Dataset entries
--- START ---

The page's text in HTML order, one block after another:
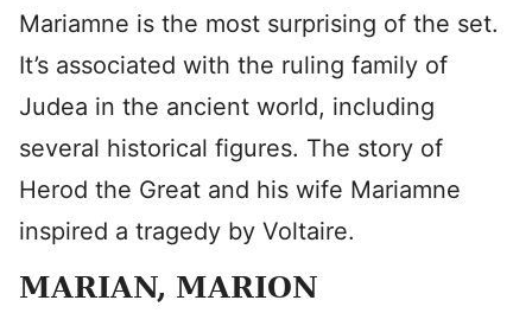
Mariamne is the most surprising of the set.
It’s associated with the ruling family of
Judea in the ancient world, including
several historical figures. The story of
Herod the Great and his wife Mariamne
inspired a tragedy by Voltaire.
MARIAN, MARION
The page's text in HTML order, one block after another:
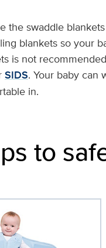
the swaddle
blankets so your
is not
SIDS. Your baby can
in.
to
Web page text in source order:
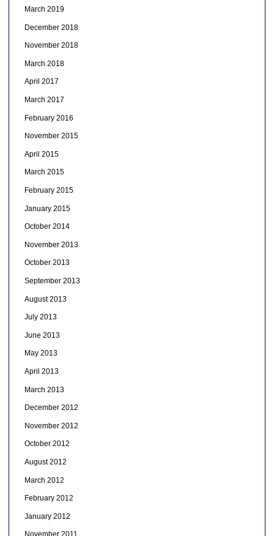
March 2019
December 2018
November 2018
March 2018
April 2017
March 2017
February 2016
November 2015
April 2015
March 2015
February 2015
January 2015
October 2014
November 2013
October 2013
September 2013
August 2013
July 2013
June 2013
May 2013
April 2013
March 2013
December 2012
November 2012
October 2012
August 2012
March 2012
February 2012
January 2012
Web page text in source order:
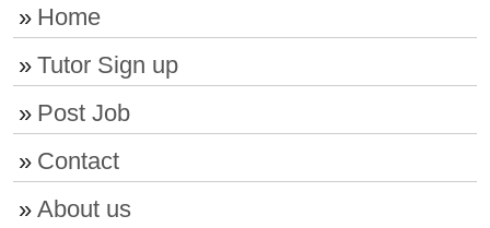
Home
Tutor Sign up
Post Job
Contact
About us
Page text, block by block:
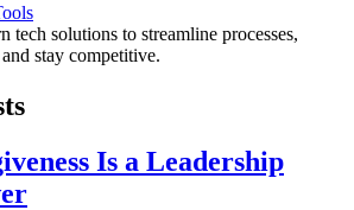
tech solutions to streamline processes,
stay competitive.
Is a Leadership
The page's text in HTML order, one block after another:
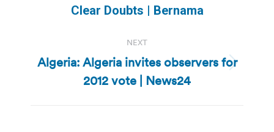
post:
Clear Doubts | Bernama
NEXT
Next
post:
Algeria: Algeria invites observers for
2012 vote | News24
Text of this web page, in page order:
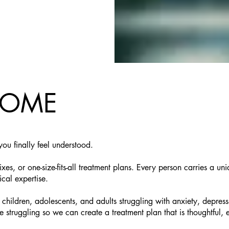
finally feel understood.
or one-size-fits-all treatment plans. Every person carries a
expertise.
adolescents, and adults struggling with anxiety,
so we can create a treatment plan that is
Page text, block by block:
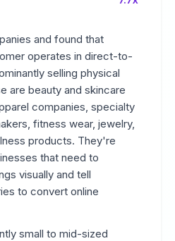
and found that
operates in direct-to-
selling physical
are beauty and skincare
companies, specialty
fitness wear, jewelry,
products. They're
that need to
visually and tell
to convert online
small to mid-sized
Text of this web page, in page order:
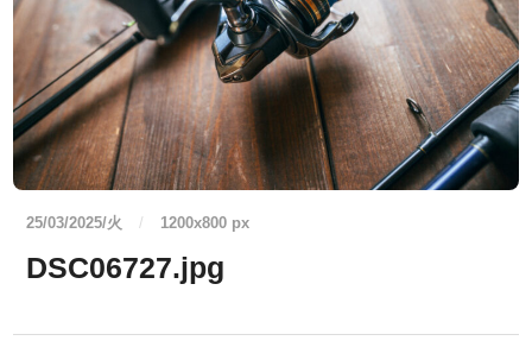
25/03/2025/火 / 1200x800 px
DSC06727.jpg
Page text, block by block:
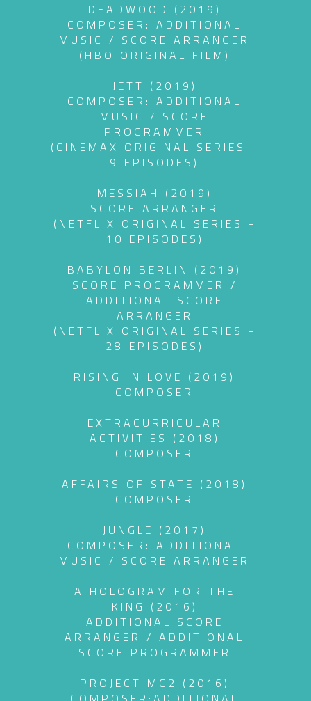
DEADWOOD (2019)
COMPOSER: ADDITIONAL
MUSIC / SCORE ARRANGER
(HBO ORIGINAL FILM)
JETT (2019)
COMPOSER: ADDITIONAL
MUSIC / SCORE
PROGRAMMER
(CINEMAX ORIGINAL SERIES -
9 EPISODES)
MESSIAH (2019)
SCORE ARRANGER
(NETFLIX ORIGINAL SERIES -
10 EPISODES)
BABYLON BERLIN (2019)
SCORE PROGRAMMER /
ADDITIONAL SCORE
ARRANGER
(NETFLIX ORIGINAL SERIES -
28 EPISODES)
RISING IN LOVE (2019)
COMPOSER
EXTRACURRICULAR
ACTIVITIES (2018)
COMPOSER
AFFAIRS OF STATE (2018)
COMPOSER
JUNGLE (2017)
COMPOSER: ADDITIONAL
MUSIC / SCORE ARRANGER
A HOLOGRAM FOR THE
KING (2016)
ADDITIONAL SCORE
ARRANGER / ADDITIONAL
SCORE PROGRAMMER
PROJECT MC2 (2016)

--- END ---

▶ [WORK TASK]: Every record above must be copied exactly, and no picture may appear in the copy.

▶ [OUTPUT OF THE TASK]:
The page's text in HTML order, one block after another:
Mariamne is the most surprising of the set.
It’s associated with the ruling family of
Judea in the ancient world, including
several historical figures. The story of
Herod the Great and his wife Mariamne
inspired a tragedy by Voltaire.
MARIAN, MARION
The page's text in HTML order, one block after another:
the swaddle
blankets so your
is not
SIDS. Your baby can
in.
to
Web page text in source order:
March 2019
December 2018
November 2018
March 2018
April 2017
March 2017
February 2016
November 2015
April 2015
March 2015
February 2015
January 2015
October 2014
November 2013
October 2013
September 2013
August 2013
July 2013
June 2013
May 2013
April 2013
March 2013
December 2012
November 2012
October 2012
August 2012
March 2012
February 2012
January 2012
Web page text in source order:
Home
Tutor Sign up
Post Job
Contact
About us
Page text, block by block:
tech solutions to streamline processes,
stay competitive.
Is a Leadership
The page's text in HTML order, one block after another:
post:
Clear Doubts | Bernama
NEXT
Next
post:
Algeria: Algeria invites observers for
2012 vote | News24
Text of this web page, in page order:
finally feel understood.
or one-size-fits-all treatment plans. Every person carries a
expertise.
adolescents, and adults struggling with anxiety,
so we can create a treatment plan that is
Page text, block by block:
and found that
operates in direct-to-
selling physical
are beauty and skincare
companies, specialty
fitness wear, jewelry,
products. They're
that need to
visually and tell
to convert online
small to mid-sized
Text of this web page, in page order:
25/03/2025/火 / 1200x800 px
DSC06727.jpg
Page text, block by block:
DEADWOOD (2019)
COMPOSER: ADDITIONAL
MUSIC / SCORE ARRANGER
(HBO ORIGINAL FILM)
JETT (2019)
COMPOSER: ADDITIONAL
MUSIC / SCORE
PROGRAMMER
(CINEMAX ORIGINAL SERIES -
9 EPISODES)
MESSIAH (2019)
SCORE ARRANGER
(NETFLIX ORIGINAL SERIES -
10 EPISODES)
BABYLON BERLIN (2019)
SCORE PROGRAMMER /
ADDITIONAL SCORE
ARRANGER
(NETFLIX ORIGINAL SERIES -
28 EPISODES)
RISING IN LOVE (2019)
COMPOSER
EXTRACURRICULAR
ACTIVITIES (2018)
COMPOSER
AFFAIRS OF STATE (2018)
COMPOSER
JUNGLE (2017)
COMPOSER: ADDITIONAL
MUSIC / SCORE ARRANGER
A HOLOGRAM FOR THE
KING (2016)
ADDITIONAL SCORE
ARRANGER / ADDITIONAL
SCORE PROGRAMMER
PROJECT MC2 (2016)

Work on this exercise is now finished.